Mission Monthly – March 2007

“But when you fast, anoint your head and wash your face…”

Matthew 6:17

(After many inquiries about this year’s first Presanctified Liturgy pot-luck dinner reading, the following is adapted from the Homily of St. Nikolai Velimirovic on the Gospel of Cheese Fare Sunday, Matthew 6:14-21)

This is the meaning of the words “anoint your head”: bridle and restrain your inner man from every evil, and incline him to everything that is good. This is the meaning of the words “and wash your face”: cleanse your body from the committing of every sin, every impurity and every evil. Keep your senses from everything that is superfluous and dangerous. Restrain your eyes from constantly wandering through the diversity of this world; restrain your ears from listening to anything that does not serve the soul’s salvation; restrain your nose, lest your soul inbreathe the smell of this world that turns quickly to a stench; restrain your tongue from talking too much, deceit, and from unseemly speech; restrain your stomach from craving much food and drink; restrain the whole of your body from becoming over-refined and demanding of you more than it needs for survival. Along with this, restrain your hands and your feet from taking you into sin, into the abuse and torment of others, into foolish merrymaking, into godless amusements, into immorality. In contrast, make your whole body into a true temple for your soul; not a wayside tavern, where criminals gather to share ill-gotten gains and plan new attacks, but a temple of the living God. This is the fasting that leads to salvation. This is the fast that Christ teaches, a fast free of hypocrisy, a fast that drives out evil spirits and brings man a glorious victory and many fruits, both in this life and the next.

It is important to note here that Christ speaks first of the head and then of the face—first of the soul and then of the body. The hypocrites fasted only in the body, and showed this fasting to men by bodily means. In contrast to this, Christ puts interior fasting in first place: that of the soul, and then the outward, bodily fasting, not in order to undervalue bodily fasting—for He Himself practiced bodily fasting—but to begin at the beginning: first to purify the source and then the river; first to cleanse the soul and then the soul’s mirror. A man must first strive to make fasting his own, in his mind, heart and will, and then fulfill it willingly and joyfully in his body. And so bodily fasting should be joyful, not sad. This is why the Lord uses the words “anoint” and “wash”; because, as these give pleasure and joy to the physical man, so fasting—of both soul and body—must give pleasure and joy to a man’s soul. For fasting is a weapon, a very powerful weapon, in the battle against the evil spirit. How could a Christian not rejoice when he arms himself by fasting against his soul’s most fearsome opponents? How could his heart not rejoice and his face not be radiant when he sees in his hands a weapon from which the enemy flees in confusion? Gluttony makes a man gloomy and fearful, but fasting makes him joyful and courageous. And, as gluttony calls forth greater and greater gluttony, so fasting stimulates greater and greater endurance. When a man realizes the grace that comes through fasting, he desires to fast more and more. The graces that come through fasting are countless. By fasting, a man lightens both his body and his spirit from the weight of darkness and grossness. His body becomes light and vigorous, and his spirit bright and clear. By fasting, a man lifts his soul above its earthly prison and penetrates through the darkness of animal life to the light of God’s Kingdom, to his own true homeland. Fasting makes a man strong, decisive and courageous before both men and demons. Fasting also makes a man generous, meek, merciful and obedient.

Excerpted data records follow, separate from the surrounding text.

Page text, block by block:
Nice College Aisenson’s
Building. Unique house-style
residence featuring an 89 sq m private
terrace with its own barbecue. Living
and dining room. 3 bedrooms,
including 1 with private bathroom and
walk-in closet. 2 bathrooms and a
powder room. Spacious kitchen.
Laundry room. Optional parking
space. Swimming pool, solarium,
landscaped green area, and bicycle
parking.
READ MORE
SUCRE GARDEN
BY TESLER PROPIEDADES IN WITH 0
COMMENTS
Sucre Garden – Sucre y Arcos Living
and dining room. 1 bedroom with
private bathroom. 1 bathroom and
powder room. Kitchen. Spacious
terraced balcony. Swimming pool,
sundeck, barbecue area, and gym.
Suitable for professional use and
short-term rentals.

By fasting, Moses was made worthy to receive the Commandments from God’s hands.

By fasting, Elijah closed the heavens, so that there was no rain for three years; by fasting, he called down fire from heaven onto the idol-worshippers, and by fasting made himself so pure that he was able, on Horeb, to talk with God.

By fasting, Daniel was saved from the lion’s den, and the Three Children from the burning fiery furnace.

By fasting, King David lifted up his heart to the Lord, and God’s grace descended on him and he sang the sweetest and most surpassing of prayers that any man, before the coming of Christ, has ever raised to God.

By fasting, King Jehoshaphat crushed his enemies, the Ammonites and the Moabites (II Chronicles 20:23).

By fasting, the Jews were saved from persecution by Haman, the imperial deputy (Esther 4:3).

By fasting, the city of Nineveh was saved from the destruction that the prophet Jonah had prophesied for it.

By fasting, John the Baptist became the greatest of those born of woman.

Armed with fasting, Saint Anthony overcame all the hordes of demons and drove them from him. What? Only Saint Anthony? An uncountable army of Christian saints, both men and women, have purified themselves by fasting, strengthened themselves by fasting and become the greatest heroes in human history. For they conquered that which it is most difficult to overcome—themselves. And, in conquering themselves, they conquered the world and Satan.